The specific growth rates of the HTCC isolates under various growth conditions were summarized in graphs and compared to each other (Fig. 3 and 4). None of the HTCC isolates grew at 30°C, only 5 of the 12 HTCC isolates grew at 25°C, and 7 isolates grew at 4°C. All five strains in the OM60, BD1-7, and KI89A clades showed a maximum μ value at 16°C, while most strains in the OM182 and SAR92 clades (five of seven) showed a maximum μ value at 20 to 25°C (Fig. 3). From this result, temperature range and optima for growth could be one of the criteria for differentiating clades or strains within the OMG group. None of the strains grew in LNHM plus 10× MC medium (ca. 350 mg of DOC liter−1), and the μ value for 10 HTCC isolates was reduced dramatically in LNHM plus 5× MC medium (Fig. 4). This indicated that all of the HTCC isolates in the OMG group have typical characteristics of marine obligately oligotrophic bacteria. Strains HTCC2188 and HTCC2178 in the OM182 clade were typical examples of oligotrophic bacteria; HTCC2188 and HTCC2178 grew best in LNHM medium (ca. 1.0 mg of DOC liter−1) and LNHM plus 0.1× MC (ca. 4.5 mg of DOC liter−1), respectively, and high concentrations of DOC reduced their specific growth rates (Fig. 4c). Interestingly, growth characteristics of the HTCC isolates were generally related to their phylogenetic positions. Strains HTCC2151 and HTCC2180 in the OM182 clade showed 99.6% 16S ribosomal DNA sequence similarity and had very similar growth patterns. Strain HTCC2188, which was the most distantly related to strains HTCC2151 and HTC2180, however, had growth characteristics that were quite different from those of the two strains (Fig. 3c and 4c). Similar results were found for members of the SAR92 clade; strain HTCC2207, the most phylogenetically distant of the branches within the SAR92 clade, was distinct from strains HTCC2121 and HTCC2290 in characteristics such as temperature range and optimum, maximum cell densities, and optimum concentrations of DOC (Fig. 3d and 4d).
DISCUSSION
The recovery of 16S rRNA genes and isolates of the OMG group from different geographic regions and different types of seawater suggests that this is a cosmopolitan group of Gammaproteobacteria. Members of the group have been found in clone libraries, denaturing gradient gel electrophoresis bands, and isolates retrieved from the Pacific Ocean (3, 12, 13, 51), Atlantic Ocean (6, 27, 32, 43), North Sea (19, 60), Arctic Ocean (2), Antarctic Sea (5), Mediterranean Sea (46), Gulf of Elat (58), Tokyo Bay (54), Suruga Bay (36), and Aegean Sea (AEGEAN-133; GenBank description). The majority of OMG representatives have been retrieved from the surface layer of coastal seawaters (3, 12, 13, 19, 32, 43, 46, 51), while other members have been found in diverse marine ecological settings, such as surface or deep layers of the open ocean (2, 6, 18, 60), shallow or deep marine sediments (5, 36, 54), and even in sea grass (58). Most cultured members of the OMG group have been obtained from temperate environments (12, 19), but tropical strains affiliated with the OMG group were very recently isolated from the Sargasso Sea, Atlantic Ocean (M. S. Rappé and S. J. Giovannoni, unpublished results). Thus, biogeographic information based on 16S rRNA genes indicates that OMG members are cosmopolitan, autochthonous marine microorganisms which inhabit diverse marine habitats.

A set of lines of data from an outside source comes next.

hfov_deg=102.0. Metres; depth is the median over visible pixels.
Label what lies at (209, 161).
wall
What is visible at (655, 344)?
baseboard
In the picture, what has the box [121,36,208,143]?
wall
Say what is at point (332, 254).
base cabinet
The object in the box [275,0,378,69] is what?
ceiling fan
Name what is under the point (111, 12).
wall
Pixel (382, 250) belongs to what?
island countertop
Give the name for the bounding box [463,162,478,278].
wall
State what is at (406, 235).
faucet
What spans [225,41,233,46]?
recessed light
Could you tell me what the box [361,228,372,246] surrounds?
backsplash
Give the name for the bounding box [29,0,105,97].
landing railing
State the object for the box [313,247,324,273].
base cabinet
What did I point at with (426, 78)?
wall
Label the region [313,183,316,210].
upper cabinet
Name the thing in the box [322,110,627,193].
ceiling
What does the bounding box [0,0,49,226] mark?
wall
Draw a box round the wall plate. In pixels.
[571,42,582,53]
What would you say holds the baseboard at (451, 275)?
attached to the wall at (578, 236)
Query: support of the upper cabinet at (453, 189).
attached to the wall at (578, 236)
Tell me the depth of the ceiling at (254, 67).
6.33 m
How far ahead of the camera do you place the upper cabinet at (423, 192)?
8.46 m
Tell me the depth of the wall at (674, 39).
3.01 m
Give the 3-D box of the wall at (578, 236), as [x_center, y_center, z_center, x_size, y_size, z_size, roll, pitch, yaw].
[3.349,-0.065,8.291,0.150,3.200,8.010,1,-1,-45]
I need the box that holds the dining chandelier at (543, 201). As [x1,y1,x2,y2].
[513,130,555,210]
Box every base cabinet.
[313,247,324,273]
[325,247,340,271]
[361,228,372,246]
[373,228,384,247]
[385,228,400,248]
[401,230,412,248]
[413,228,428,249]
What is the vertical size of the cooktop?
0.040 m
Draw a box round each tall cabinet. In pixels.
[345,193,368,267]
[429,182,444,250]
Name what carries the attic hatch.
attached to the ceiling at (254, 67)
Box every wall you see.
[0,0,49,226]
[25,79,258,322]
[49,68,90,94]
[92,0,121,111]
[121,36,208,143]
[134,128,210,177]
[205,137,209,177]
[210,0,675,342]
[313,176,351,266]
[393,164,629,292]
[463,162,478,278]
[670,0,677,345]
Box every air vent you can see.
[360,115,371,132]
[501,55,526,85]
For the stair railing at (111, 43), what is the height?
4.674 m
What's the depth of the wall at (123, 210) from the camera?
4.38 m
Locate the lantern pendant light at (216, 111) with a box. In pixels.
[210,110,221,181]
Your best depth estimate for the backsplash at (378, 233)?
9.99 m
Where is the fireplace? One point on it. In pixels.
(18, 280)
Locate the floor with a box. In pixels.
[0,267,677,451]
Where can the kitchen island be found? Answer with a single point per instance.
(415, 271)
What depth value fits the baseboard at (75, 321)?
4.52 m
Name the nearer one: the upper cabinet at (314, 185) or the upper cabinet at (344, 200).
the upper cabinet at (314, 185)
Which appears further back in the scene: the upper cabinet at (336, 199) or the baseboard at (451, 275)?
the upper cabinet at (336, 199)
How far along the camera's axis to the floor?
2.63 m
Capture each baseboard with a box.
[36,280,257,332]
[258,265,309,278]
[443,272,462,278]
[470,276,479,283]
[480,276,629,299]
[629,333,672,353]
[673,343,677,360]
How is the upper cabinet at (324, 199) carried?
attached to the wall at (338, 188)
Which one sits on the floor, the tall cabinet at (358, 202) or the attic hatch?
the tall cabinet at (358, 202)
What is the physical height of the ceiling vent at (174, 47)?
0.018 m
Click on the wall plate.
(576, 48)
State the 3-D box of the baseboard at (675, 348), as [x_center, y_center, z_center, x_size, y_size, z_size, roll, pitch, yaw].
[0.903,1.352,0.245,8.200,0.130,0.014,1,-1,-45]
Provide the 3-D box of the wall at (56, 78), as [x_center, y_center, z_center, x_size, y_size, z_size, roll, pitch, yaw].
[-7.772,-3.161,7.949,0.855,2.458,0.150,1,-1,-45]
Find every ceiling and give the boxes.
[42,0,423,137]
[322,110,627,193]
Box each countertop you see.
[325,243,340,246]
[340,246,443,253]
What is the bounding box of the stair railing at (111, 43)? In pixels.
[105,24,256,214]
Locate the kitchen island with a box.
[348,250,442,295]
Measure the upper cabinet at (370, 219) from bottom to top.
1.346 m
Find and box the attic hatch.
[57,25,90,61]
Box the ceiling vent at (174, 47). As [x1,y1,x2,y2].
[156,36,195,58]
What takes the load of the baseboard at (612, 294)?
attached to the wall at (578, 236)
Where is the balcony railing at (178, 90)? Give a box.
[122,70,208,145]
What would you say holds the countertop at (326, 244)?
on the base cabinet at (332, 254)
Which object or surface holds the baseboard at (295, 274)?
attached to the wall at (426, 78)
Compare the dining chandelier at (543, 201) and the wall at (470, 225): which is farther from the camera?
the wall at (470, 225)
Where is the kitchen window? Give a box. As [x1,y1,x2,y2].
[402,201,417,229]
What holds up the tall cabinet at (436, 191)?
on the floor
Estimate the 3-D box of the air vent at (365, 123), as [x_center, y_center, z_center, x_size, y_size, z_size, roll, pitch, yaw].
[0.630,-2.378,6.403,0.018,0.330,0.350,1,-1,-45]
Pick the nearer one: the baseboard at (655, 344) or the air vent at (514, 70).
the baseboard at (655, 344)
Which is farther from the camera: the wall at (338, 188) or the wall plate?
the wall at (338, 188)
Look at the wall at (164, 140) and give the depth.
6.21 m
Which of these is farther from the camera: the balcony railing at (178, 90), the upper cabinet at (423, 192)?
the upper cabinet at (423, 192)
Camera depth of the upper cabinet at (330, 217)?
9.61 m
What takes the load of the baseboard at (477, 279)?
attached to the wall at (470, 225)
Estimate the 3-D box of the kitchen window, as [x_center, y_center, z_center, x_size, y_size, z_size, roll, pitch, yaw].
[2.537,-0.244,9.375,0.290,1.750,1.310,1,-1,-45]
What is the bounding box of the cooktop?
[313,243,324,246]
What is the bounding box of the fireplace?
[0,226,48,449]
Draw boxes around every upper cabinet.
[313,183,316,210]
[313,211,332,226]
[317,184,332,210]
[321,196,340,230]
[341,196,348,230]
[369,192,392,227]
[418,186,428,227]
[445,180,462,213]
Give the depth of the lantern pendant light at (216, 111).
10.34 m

There have not been any comprehensive phylogenetic analyses of the OMG group, even though members of this group have been repeatedly found in seawater clone libraries. This might be explained by the relatively low abundance of this group in clone libraries. Since members of the OMG group comprise less than 3% of the total number of clones in seawater clone libraries typically, only one or two of the OMG clades are represented in each library (43, 60). Although members of the OMG group are infrequent in clone libraries, a recent fluorescence in situ hybridization (FISH) study (19) showed that the number of bacteria in the OM60 clade accounted for as many as 1.5 × 105 cells ml−1 (8% of DAPI counts) in surface waters of the North Sea and 33 to 66% of FISH-detectable Gammaproteobacteria. Similarly, FISH counts of bacteria related to OM182 and OM185 in the OM182 clade comprised 1.3 to 3.7% of total DAPI counts at NH5 station off the Oregon coast over a 1-year period (C. S. Alexander and S. J. Giovannoni, unpublished results). Therefore, overall in situ abundance of members of the OMG group may be higher than indicated by clone libraries. Further studies are required for determining the in situ abundance of the entire OMG group.

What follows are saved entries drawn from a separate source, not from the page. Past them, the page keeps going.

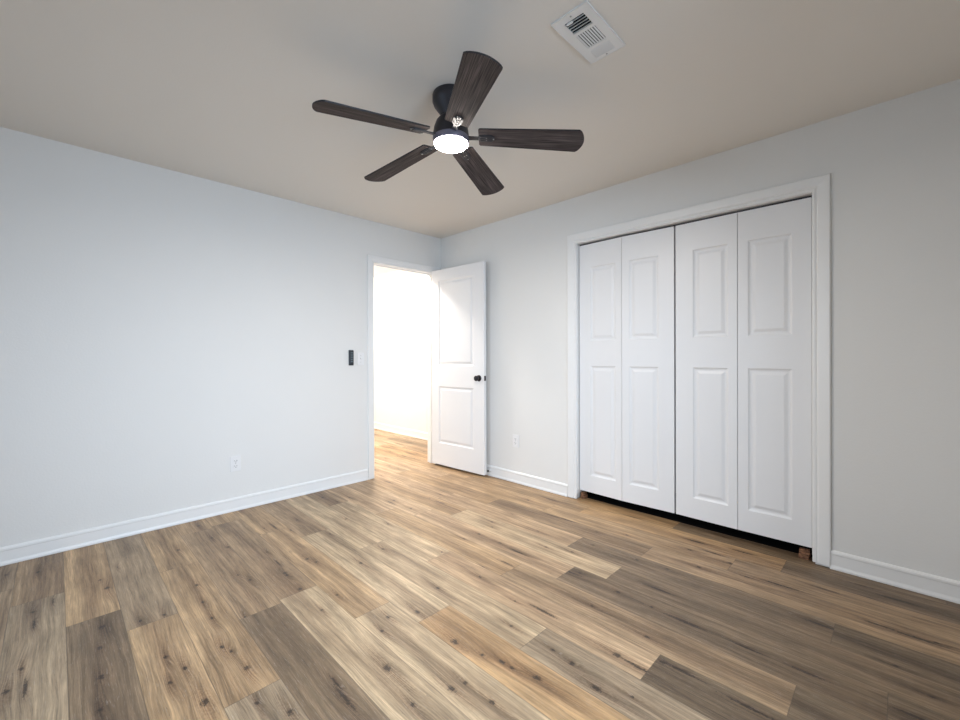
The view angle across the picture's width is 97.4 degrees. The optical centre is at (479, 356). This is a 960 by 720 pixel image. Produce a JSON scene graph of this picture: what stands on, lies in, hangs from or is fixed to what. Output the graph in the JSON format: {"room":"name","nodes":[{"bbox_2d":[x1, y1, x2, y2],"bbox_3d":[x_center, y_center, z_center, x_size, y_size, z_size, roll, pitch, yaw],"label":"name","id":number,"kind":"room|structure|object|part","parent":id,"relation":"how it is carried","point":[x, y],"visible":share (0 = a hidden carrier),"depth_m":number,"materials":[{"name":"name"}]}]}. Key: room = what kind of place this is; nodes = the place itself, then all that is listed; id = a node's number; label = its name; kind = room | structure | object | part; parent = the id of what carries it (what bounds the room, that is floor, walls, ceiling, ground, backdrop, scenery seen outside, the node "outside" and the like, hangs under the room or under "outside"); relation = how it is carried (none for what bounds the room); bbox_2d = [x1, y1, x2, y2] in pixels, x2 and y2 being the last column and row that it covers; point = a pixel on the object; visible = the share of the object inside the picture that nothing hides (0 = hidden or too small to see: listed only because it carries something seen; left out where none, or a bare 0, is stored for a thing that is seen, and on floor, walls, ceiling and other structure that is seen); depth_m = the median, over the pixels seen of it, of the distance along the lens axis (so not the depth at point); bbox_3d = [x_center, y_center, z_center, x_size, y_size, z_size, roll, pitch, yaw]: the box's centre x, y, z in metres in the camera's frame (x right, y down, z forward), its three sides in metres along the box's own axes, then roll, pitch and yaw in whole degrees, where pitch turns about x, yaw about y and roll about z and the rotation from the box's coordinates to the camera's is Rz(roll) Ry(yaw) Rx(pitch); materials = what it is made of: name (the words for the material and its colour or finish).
{"room":"empty bedroom","nodes":[
{"label":"empty bedroom","id":0,"kind":"room"},
{"bbox_2d":[0,127,440,547],"bbox_3d":[-2.195,-0.063,2.898,0.115,2.440,4.915,0,0,45],"label":"wall","id":1,"kind":"structure","parent":0,"point":[160,327],"depth_m":2.86,"materials":[{"name":"white paint"}]},
{"bbox_2d":[0,469,367,565],"bbox_3d":[-2.424,1.107,2.574,0.016,0.100,3.894,0,0,45],"label":"baseboard","id":2,"kind":"structure","parent":1,"relation":"attached to","point":[20,552],"depth_m":2.84,"materials":[{"name":"white wood"}]},
{"bbox_2d":[230,455,240,471],"bbox_3d":[-1.837,0.802,3.169,0.009,0.115,0.070,0,0,45],"label":"wall outlet","id":3,"kind":"object","parent":1,"relation":"attached to","point":[235,461],"visible":1,"depth_m":3.17,"materials":[{"name":"white plastic"}]},
{"bbox_2d":[349,350,353,364],"bbox_3d":[-1.169,0.006,3.833,0.021,0.140,0.045,0,0,45],"label":"remote","id":4,"kind":"object","parent":1,"relation":"attached to","point":[351,352],"visible":1,"depth_m":3.82,"materials":[{"name":"black plastic"}]},
{"bbox_2d":[357,353,363,364],"bbox_3d":[-1.103,0.017,3.903,0.016,0.115,0.070,0,0,45],"label":"light switch","id":5,"kind":"object","parent":1,"relation":"attached to","point":[360,356],"visible":1,"depth_m":3.90,"materials":[{"name":"white plastic"}]},
{"bbox_2d":[367,254,439,479],"bbox_3d":[-0.791,0.092,4.310,0.150,2.112,0.870,0,0,45],"label":"door frame","id":6,"kind":"structure","parent":1,"relation":"attached to","point":[372,260],"depth_m":4.02,"materials":[{"name":"white wood"}]},
{"bbox_3d":[-0.838,0.092,4.357,0.018,2.112,0.870,0,0,45],"label":"casing","id":7,"kind":"part","parent":6,"relation":"part of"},
{"bbox_2d":[374,271,427,432],"bbox_3d":[-1.138,-0.073,6.302,3.185,2.440,0.100,0,0,45],"label":"wall","id":8,"kind":"structure","parent":0,"point":[400,297],"depth_m":6.27,"materials":[{"name":"white paint"}]},
{"bbox_2d":[374,422,427,439],"bbox_3d":[-1.140,1.097,6.228,3.085,0.100,0.016,0,0,45],"label":"baseboard","id":9,"kind":"structure","parent":8,"relation":"attached to","point":[399,430],"depth_m":6.23,"materials":[{"name":"white wood"}]},
{"bbox_2d":[432,261,485,474],"bbox_3d":[-0.233,0.107,4.268,0.746,2.040,0.128,0,0,42],"label":"door","id":10,"kind":"structure","parent":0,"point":[458,292],"depth_m":4.24,"materials":[{"name":"white wood"}]},
{"bbox_3d":[-0.027,0.204,4.034,0.062,0.062,0.051,0,0,42],"label":"knob","id":11,"kind":"part","parent":10,"relation":"part of","materials":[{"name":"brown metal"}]},
{"bbox_2d":[0,428,959,719],"bbox_3d":[-1.527,1.156,2.803,7.565,0.001,5.715,0,0,45],"label":"floor","id":12,"kind":"structure","parent":0,"point":[419,589],"depth_m":1.86,"materials":[{"name":"brown wood"}]},
{"bbox_2d":[581,490,587,498],"bbox_3d":[0.848,1.121,3.432,0.038,0.052,0.045,0,0,45],"label":"wood block","id":13,"kind":"object","parent":12,"relation":"on","point":[584,494],"visible":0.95,"depth_m":3.42,"materials":[{"name":"brown wood"}]},
{"bbox_2d":[799,547,810,559],"bbox_3d":[1.852,1.121,2.404,0.051,0.050,0.046,0,0,45],"label":"wood block","id":14,"kind":"object","parent":12,"relation":"on","point":[804,553],"visible":1,"depth_m":2.39,"materials":[{"name":"brown wood"}]},
{"bbox_2d":[0,0,959,276],"bbox_3d":[-1.534,-1.335,2.799,7.565,0.100,5.715,0,0,45],"label":"ceiling","id":15,"kind":"structure","parent":0,"point":[222,91],"depth_m":1.95,"materials":[{"name":"beige paint"}]},
{"bbox_2d":[312,51,583,194],"bbox_3d":[-0.179,-1.154,2.084,1.209,0.265,1.230,0,0,45],"label":"ceiling fan","id":16,"kind":"object","parent":15,"relation":"hanging from","point":[457,104],"visible":1,"depth_m":2.00,"materials":[{"name":"brown wood"}]},
{"bbox_3d":[-0.471,-1.054,1.860,0.508,0.007,0.147,-5,14,-32],"label":"blade","id":17,"kind":"part","parent":16,"relation":"part of","materials":[{"name":"brown wood"}]},
{"bbox_3d":[-0.443,-1.055,2.317,0.508,0.007,0.147,-6,8,39],"label":"blade","id":18,"kind":"part","parent":16,"relation":"part of","materials":[{"name":"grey wood"}]},
{"bbox_3d":[-0.045,-1.055,1.692,0.147,0.007,0.508,11,1,-15],"label":"blade","id":19,"kind":"part","parent":16,"relation":"part of","materials":[{"name":"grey wood"}]},
{"bbox_3d":[0.001,-1.057,2.432,0.147,0.007,0.508,-12,-8,20],"label":"blade","id":20,"kind":"part","parent":16,"relation":"part of","materials":[{"name":"brown wood"}]},
{"bbox_3d":[0.247,-1.057,2.045,0.508,0.007,0.147,4,-11,3],"label":"blade","id":21,"kind":"part","parent":16,"relation":"part of","materials":[{"name":"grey wood"}]},
{"bbox_2d":[551,0,624,63],"bbox_3d":[0.436,-1.280,1.681,0.156,0.014,0.304,0,0,45],"label":"ceiling vent","id":22,"kind":"object","parent":15,"relation":"in","point":[583,27],"visible":1,"depth_m":1.67,"materials":[{"name":"white metal"}]},
{"bbox_2d":[675,243,675,343],"bbox_3d":[1.620,-0.074,3.181,1.928,2.440,0.635,0,0,45],"label":"wall","id":23,"kind":"structure","parent":0,"point":[675,243],"depth_m":3.54,"materials":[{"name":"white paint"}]},
{"bbox_2d":[587,492,811,556],"bbox_3d":[1.594,1.144,3.154,1.728,0.003,0.618,0,0,45],"label":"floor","id":24,"kind":"structure","parent":0,"point":[772,542],"depth_m":2.86,"materials":[{"name":"black"}]},
{"bbox_2d":[441,79,959,580],"bbox_3d":[1.091,-0.072,3.178,4.380,2.440,0.115,0,0,45],"label":"wall","id":25,"kind":"structure","parent":0,"point":[893,166],"depth_m":2.21,"materials":[{"name":"white paint"}]},
{"bbox_2d":[513,434,518,447],"bbox_3d":[0.326,0.768,3.855,0.070,0.115,0.009,0,0,45],"label":"wall outlet","id":26,"kind":"object","parent":25,"relation":"attached to","point":[515,437],"visible":1,"depth_m":3.85,"materials":[{"name":"white plastic"}]},
{"bbox_2d":[486,464,567,496],"bbox_3d":[0.147,1.097,4.029,1.612,0.100,0.016,0,0,45],"label":"baseboard","id":27,"kind":"structure","parent":25,"relation":"attached to","point":[555,487],"depth_m":3.73,"materials":[{"name":"white wood"}]},
{"bbox_2d":[579,226,675,512],"bbox_3d":[1.077,0.089,3.165,0.741,1.974,0.044,0,0,45],"label":"door","id":28,"kind":"structure","parent":25,"relation":"in","point":[627,283],"depth_m":3.11,"materials":[{"name":"white wood"}]},
{"bbox_2d":[567,173,830,566],"bbox_3d":[1.350,0.075,2.909,1.661,2.136,0.132,0,0,45],"label":"door frame","id":29,"kind":"structure","parent":25,"relation":"attached to","point":[818,187],"depth_m":2.35,"materials":[{"name":"white wood"}]},
{"bbox_2d":[675,197,811,547],"bbox_3d":[1.612,0.088,2.639,0.737,1.974,0.035,0,0,45],"label":"door","id":30,"kind":"structure","parent":25,"relation":"in","point":[744,279],"depth_m":2.58,"materials":[{"name":"white wood"}]},
{"bbox_2d":[830,550,959,603],"bbox_3d":[2.209,1.096,1.979,0.874,0.100,0.016,0,0,45],"label":"baseboard","id":31,"kind":"structure","parent":25,"relation":"attached to","point":[931,585],"depth_m":2.10,"materials":[{"name":"white wood"}]}
]}

Although the definitions of the oligotroph, obligate oligotroph, and facultative oligotroph have been the subject of debate for several decades (reviewed in reference 49), it is widely accepted that a general characteristic of oligotrophic bacteria is the ability for growth in low-nutrient (0.5 to 15 mg of C liter−1) media, irrespective of whether they grow in high nutrient media or not. We observed that all 12 representative isolates in the OMG group grew well in carbon-unamended natural seawater medium (LNHM, 1.0 mg of C liter−1) to 1× MC-amended LNHM (36.0 mg of C liter−1) and that addition of MC (176 mg of C liter−1) significantly reduced specific growth rates. No isolates grew in the medium containing more than 351 mg of DOC liter−1. According to the definition that obligately oligotrophic bacteria cannot grow at substrate concentrations above 0.3 g of C liter−1 (28) or 6 g of C liter−1 (23) and the fact that they were unable to grow in nutrient-rich media upon first cultivation of organisms from natural habitats (7, 47, 48), the HTCC isolates in the OMG group are obligately oligotrophic bacteria.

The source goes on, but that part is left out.